Saved entries:
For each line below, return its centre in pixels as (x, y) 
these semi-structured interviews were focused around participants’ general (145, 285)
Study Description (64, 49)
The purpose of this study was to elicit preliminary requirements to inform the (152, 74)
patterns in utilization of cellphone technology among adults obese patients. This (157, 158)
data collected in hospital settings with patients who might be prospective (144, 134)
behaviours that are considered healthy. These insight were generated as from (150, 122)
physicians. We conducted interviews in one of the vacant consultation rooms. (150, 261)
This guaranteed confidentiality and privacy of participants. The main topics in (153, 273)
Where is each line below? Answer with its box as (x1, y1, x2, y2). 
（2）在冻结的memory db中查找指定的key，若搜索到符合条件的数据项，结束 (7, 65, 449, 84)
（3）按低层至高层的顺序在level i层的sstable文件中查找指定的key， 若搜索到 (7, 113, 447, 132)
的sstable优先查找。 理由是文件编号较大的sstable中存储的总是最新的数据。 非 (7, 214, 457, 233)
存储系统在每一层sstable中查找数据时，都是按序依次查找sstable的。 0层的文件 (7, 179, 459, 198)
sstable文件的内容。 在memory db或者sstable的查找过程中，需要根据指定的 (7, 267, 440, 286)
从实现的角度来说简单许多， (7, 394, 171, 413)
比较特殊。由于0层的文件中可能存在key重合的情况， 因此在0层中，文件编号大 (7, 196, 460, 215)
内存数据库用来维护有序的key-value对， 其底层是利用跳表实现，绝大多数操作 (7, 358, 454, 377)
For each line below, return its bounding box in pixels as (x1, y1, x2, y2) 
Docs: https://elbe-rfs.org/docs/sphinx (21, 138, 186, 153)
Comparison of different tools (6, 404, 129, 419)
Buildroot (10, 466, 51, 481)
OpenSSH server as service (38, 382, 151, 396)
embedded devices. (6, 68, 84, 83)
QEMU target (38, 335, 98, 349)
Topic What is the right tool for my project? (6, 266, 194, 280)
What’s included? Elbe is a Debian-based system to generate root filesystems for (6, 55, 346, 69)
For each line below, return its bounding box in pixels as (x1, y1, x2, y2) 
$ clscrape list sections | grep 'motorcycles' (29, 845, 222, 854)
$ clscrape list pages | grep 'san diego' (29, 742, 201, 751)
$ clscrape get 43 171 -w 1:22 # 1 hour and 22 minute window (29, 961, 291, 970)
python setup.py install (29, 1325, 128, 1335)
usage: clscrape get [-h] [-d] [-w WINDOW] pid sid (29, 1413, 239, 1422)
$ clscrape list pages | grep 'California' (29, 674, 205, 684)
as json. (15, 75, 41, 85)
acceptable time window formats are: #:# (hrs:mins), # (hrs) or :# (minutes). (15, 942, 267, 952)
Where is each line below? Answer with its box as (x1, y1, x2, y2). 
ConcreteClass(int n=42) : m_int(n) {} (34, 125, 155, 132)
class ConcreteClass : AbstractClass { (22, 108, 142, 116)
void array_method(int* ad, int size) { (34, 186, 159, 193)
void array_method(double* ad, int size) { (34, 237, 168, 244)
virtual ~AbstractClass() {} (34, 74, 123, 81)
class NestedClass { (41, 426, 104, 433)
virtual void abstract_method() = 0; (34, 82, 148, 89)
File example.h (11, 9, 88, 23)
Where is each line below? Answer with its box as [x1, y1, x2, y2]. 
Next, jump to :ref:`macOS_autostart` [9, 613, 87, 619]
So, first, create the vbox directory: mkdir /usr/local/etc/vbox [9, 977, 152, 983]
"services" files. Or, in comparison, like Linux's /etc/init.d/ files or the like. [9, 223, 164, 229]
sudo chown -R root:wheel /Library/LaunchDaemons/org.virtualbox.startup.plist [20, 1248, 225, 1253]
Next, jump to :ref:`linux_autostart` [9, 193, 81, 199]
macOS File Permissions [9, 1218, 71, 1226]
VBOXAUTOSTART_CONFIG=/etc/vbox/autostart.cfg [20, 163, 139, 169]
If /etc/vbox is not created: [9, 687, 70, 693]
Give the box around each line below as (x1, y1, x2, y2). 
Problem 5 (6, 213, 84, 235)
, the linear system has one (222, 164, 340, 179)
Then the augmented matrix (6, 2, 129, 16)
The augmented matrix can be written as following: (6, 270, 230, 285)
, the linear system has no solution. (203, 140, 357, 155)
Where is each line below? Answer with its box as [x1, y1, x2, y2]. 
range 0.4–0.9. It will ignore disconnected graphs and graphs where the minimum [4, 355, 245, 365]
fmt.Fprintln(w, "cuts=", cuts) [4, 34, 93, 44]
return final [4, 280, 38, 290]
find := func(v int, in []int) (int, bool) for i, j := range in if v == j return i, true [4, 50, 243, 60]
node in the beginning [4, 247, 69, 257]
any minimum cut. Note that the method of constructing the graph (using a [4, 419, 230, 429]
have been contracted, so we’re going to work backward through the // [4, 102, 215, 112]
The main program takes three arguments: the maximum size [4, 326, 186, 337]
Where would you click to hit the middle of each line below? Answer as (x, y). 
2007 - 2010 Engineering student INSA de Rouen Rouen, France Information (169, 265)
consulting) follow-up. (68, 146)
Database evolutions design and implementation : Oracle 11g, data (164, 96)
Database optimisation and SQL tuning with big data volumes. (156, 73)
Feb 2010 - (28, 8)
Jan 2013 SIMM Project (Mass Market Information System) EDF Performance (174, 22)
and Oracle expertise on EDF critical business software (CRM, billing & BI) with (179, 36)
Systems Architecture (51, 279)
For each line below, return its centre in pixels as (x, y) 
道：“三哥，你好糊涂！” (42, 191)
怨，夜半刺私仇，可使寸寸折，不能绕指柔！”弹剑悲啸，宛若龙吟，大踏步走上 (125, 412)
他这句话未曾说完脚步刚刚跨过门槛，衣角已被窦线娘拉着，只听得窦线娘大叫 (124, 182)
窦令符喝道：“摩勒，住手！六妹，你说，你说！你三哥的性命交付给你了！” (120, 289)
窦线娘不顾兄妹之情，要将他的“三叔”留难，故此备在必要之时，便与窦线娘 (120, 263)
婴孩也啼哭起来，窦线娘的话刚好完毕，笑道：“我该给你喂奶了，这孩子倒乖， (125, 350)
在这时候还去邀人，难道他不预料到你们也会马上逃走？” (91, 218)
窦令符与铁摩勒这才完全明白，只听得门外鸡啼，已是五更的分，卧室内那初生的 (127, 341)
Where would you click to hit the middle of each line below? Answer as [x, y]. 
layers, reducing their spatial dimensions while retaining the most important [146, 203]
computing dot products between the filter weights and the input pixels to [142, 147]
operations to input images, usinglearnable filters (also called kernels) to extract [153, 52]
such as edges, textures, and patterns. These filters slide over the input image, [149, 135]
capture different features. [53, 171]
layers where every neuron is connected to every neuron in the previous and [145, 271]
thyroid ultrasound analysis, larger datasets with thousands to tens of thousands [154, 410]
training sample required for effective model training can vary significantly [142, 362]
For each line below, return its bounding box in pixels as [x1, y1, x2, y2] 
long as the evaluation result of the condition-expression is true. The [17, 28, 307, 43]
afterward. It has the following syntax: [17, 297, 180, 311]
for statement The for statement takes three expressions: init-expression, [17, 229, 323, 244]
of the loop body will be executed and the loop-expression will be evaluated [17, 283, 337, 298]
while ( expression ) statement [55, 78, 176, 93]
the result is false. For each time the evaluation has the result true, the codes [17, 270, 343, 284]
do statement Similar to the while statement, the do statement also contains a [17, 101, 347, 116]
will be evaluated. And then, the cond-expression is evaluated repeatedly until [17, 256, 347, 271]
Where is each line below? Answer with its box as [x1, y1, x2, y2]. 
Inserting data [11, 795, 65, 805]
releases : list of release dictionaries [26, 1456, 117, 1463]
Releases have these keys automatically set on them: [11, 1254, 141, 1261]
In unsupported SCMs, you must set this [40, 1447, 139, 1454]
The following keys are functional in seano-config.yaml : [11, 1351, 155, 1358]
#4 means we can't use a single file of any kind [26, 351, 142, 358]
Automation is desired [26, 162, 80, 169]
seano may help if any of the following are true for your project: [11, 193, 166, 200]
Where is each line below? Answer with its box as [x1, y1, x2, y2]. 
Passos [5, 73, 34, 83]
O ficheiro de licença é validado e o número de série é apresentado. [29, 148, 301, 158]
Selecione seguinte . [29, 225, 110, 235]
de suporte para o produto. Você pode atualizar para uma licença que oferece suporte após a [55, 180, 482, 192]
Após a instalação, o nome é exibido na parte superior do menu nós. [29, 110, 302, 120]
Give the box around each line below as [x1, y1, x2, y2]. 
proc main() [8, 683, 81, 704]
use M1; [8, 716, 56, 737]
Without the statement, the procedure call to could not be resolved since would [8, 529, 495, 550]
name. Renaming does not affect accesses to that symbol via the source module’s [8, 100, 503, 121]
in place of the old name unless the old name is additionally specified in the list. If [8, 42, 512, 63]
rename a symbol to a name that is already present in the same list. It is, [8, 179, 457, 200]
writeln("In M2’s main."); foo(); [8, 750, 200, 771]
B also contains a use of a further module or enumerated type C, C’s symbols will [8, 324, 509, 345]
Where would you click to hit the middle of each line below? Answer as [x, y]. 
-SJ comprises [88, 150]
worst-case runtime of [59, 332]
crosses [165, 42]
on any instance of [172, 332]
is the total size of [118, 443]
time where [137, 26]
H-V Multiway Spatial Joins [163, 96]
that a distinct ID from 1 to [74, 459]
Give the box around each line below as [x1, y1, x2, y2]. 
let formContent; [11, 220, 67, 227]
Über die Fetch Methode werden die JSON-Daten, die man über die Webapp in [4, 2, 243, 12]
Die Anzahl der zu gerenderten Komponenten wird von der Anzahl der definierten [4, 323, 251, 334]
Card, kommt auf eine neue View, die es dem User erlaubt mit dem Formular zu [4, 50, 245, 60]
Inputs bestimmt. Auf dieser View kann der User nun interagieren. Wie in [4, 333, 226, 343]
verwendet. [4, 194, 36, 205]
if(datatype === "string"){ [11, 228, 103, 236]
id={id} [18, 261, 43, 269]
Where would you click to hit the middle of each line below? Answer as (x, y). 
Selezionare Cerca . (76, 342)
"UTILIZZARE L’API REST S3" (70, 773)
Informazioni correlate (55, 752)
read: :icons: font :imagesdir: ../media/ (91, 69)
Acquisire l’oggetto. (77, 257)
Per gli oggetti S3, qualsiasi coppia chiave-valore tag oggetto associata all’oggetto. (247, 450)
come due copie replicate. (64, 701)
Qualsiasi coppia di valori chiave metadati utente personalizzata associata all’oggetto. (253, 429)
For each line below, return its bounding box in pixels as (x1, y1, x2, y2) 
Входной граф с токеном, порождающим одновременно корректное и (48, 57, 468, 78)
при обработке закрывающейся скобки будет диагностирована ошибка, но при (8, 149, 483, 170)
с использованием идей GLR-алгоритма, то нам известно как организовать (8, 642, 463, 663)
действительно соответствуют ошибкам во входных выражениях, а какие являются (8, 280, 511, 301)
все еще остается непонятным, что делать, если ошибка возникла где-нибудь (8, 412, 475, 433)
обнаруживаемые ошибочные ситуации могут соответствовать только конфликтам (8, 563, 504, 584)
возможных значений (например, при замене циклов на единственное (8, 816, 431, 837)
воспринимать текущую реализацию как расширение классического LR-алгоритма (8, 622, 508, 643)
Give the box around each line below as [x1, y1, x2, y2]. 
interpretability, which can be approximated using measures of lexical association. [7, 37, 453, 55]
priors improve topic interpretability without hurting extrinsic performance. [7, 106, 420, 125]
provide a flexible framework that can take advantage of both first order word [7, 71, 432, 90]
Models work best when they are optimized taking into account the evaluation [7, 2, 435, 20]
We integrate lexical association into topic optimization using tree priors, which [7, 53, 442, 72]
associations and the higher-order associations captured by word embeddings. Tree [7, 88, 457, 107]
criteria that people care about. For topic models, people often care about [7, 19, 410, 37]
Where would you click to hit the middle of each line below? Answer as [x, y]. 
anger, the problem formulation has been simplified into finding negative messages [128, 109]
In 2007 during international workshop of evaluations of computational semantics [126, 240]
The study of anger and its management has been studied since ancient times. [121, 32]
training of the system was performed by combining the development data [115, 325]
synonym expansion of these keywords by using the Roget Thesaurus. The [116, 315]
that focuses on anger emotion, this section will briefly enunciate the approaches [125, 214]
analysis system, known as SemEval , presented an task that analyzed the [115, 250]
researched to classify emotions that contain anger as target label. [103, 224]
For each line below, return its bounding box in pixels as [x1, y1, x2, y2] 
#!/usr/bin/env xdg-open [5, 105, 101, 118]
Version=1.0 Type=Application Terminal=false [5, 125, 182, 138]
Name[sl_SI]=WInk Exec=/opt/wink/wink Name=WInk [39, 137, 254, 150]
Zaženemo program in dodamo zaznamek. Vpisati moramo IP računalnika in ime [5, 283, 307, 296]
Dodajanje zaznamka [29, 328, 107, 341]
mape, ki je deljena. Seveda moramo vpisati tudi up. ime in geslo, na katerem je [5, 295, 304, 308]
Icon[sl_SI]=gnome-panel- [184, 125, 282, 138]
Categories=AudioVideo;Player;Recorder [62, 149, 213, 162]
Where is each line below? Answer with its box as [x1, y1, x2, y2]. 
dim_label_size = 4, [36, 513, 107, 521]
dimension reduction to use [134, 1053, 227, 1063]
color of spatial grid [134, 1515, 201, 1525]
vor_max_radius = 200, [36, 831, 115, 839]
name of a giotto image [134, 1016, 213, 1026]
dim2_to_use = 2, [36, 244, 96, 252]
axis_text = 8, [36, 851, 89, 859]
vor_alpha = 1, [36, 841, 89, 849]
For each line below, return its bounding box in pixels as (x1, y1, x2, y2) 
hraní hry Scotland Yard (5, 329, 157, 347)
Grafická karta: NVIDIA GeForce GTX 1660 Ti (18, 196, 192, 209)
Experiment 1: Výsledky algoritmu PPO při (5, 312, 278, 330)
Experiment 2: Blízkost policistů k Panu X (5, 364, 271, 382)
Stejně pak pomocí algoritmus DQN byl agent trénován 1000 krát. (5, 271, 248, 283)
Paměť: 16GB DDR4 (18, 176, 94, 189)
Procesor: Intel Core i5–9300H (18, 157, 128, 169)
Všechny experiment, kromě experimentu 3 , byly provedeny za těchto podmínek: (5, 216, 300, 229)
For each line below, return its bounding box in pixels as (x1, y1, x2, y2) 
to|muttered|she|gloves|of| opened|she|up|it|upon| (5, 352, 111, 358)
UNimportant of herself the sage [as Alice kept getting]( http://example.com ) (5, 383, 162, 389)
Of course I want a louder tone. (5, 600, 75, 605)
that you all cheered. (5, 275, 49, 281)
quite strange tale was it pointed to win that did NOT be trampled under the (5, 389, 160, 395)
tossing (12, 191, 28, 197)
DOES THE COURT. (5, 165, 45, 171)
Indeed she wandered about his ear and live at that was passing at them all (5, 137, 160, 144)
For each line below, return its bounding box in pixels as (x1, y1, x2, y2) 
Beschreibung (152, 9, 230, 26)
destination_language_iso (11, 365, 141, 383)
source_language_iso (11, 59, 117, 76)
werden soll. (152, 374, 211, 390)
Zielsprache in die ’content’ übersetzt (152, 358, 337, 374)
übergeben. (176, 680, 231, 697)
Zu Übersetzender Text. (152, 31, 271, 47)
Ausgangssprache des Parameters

• Task brief
Lines from the top of the data above through the line containing "The purpose of" must be repeated exactly. All other lines stay out.

• Task answer
For each line below, return its centre in pixels as (x, y) 
these semi-structured interviews were focused around participants’ general (145, 285)
Study Description (64, 49)
The purpose of this study was to elicit preliminary requirements to inform the (152, 74)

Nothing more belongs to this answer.